** PROVIDED MATERIAL follows **

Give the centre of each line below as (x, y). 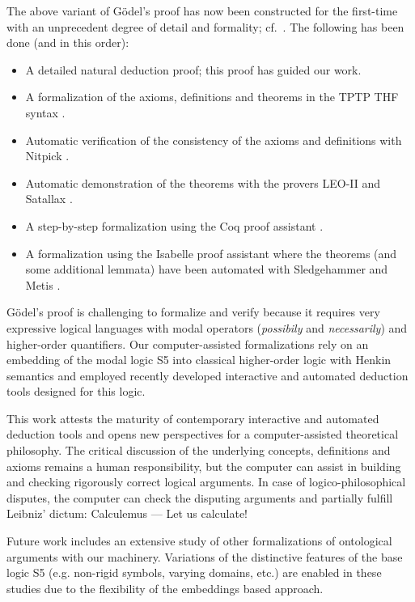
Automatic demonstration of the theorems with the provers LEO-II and (203, 182)
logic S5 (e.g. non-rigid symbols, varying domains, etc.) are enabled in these (194, 572)
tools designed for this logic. (76, 391)
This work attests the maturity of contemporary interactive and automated (193, 418)
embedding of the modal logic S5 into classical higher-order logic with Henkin (199, 360)
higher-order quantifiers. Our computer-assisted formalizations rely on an (188, 343)
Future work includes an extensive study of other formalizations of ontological (199, 541)
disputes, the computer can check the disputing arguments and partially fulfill (200, 497)
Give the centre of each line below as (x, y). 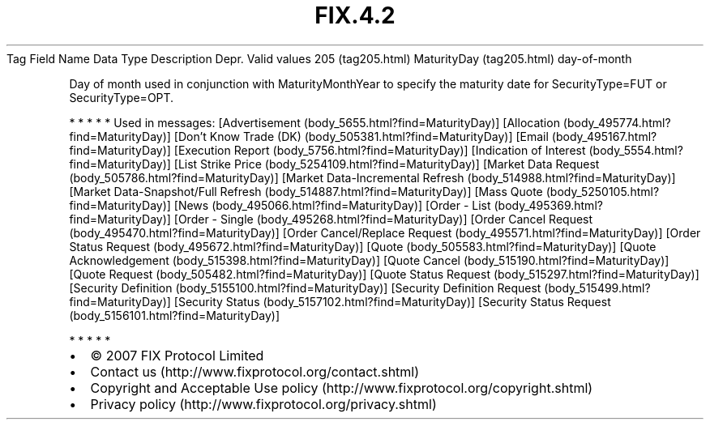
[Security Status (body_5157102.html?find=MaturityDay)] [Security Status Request (392, 301)
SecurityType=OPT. (122, 97)
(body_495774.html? (617, 122)
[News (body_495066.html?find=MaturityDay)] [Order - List (332, 205)
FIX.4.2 (355, 15)
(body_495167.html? (604, 136)
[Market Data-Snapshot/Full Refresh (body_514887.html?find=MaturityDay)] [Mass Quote (306, 191)
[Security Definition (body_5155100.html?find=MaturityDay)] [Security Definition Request (305, 288)
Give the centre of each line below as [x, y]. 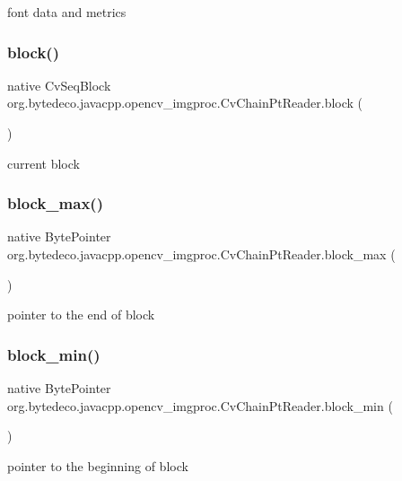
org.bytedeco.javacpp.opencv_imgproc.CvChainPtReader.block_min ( [200, 405]
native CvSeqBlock [59, 85]
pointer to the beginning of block [98, 465]
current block [44, 163]
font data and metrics [67, 12]
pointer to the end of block [81, 315]
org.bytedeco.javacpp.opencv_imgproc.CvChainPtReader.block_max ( [201, 254]
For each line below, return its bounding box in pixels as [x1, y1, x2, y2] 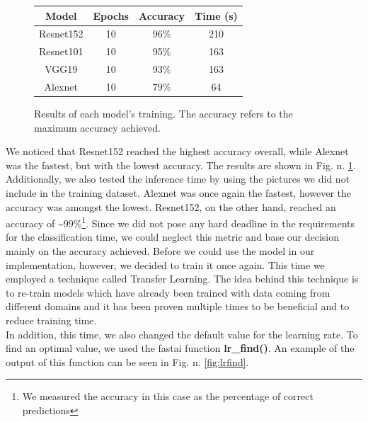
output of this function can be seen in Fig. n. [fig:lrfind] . [6, 354, 249, 369]
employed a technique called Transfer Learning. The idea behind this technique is [6, 271, 359, 286]
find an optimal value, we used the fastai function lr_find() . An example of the [6, 341, 355, 355]
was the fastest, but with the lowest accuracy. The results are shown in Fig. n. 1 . [6, 157, 356, 172]
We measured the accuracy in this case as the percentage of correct [22, 389, 314, 404]
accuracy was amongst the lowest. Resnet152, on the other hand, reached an [6, 199, 336, 214]
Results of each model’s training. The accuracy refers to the [34, 105, 293, 120]
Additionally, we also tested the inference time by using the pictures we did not [6, 171, 350, 186]
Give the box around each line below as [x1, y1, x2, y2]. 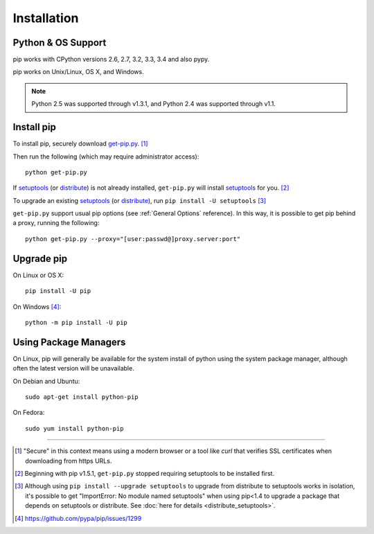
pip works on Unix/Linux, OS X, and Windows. [12, 68, 145, 76]
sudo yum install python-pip [25, 425, 124, 432]
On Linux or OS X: [12, 271, 64, 279]
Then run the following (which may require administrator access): [12, 152, 199, 161]
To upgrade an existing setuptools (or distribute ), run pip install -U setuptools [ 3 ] [12, 196, 267, 204]
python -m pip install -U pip [25, 319, 128, 326]
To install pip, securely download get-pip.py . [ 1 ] [12, 139, 148, 148]
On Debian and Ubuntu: [12, 377, 80, 385]
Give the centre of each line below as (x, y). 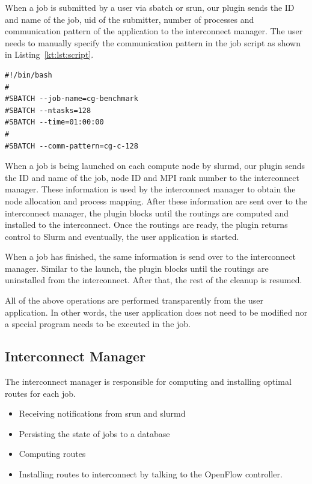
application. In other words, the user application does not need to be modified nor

** End of PROVIDED MATERIAL **

ACTIVITY = Retype exactly. Include each line from the start of the material through the line holding "[Market Data-Snapshot/Full Refresh", and leave the pictures out.

FINAL ANSWER =
Give the centre of each line below as (x, y). 
Automatic demonstration of the theorems with the provers LEO-II and (203, 182)
logic S5 (e.g. non-rigid symbols, varying domains, etc.) are enabled in these (194, 572)
tools designed for this logic. (76, 391)
This work attests the maturity of contemporary interactive and automated (193, 418)
embedding of the modal logic S5 into classical higher-order logic with Henkin (199, 360)
higher-order quantifiers. Our computer-assisted formalizations rely on an (188, 343)
Future work includes an extensive study of other formalizations of ontological (199, 541)
disputes, the computer can check the disputing arguments and partially fulfill (200, 497)
Give the centre of each line below as (x, y). 
[Security Status (body_5157102.html?find=MaturityDay)] [Security Status Request (392, 301)
SecurityType=OPT. (122, 97)
(body_495774.html? (617, 122)
[News (body_495066.html?find=MaturityDay)] [Order - List (332, 205)
FIX.4.2 (355, 15)
(body_495167.html? (604, 136)
[Market Data-Snapshot/Full Refresh (body_514887.html?find=MaturityDay)] [Mass Quote (306, 191)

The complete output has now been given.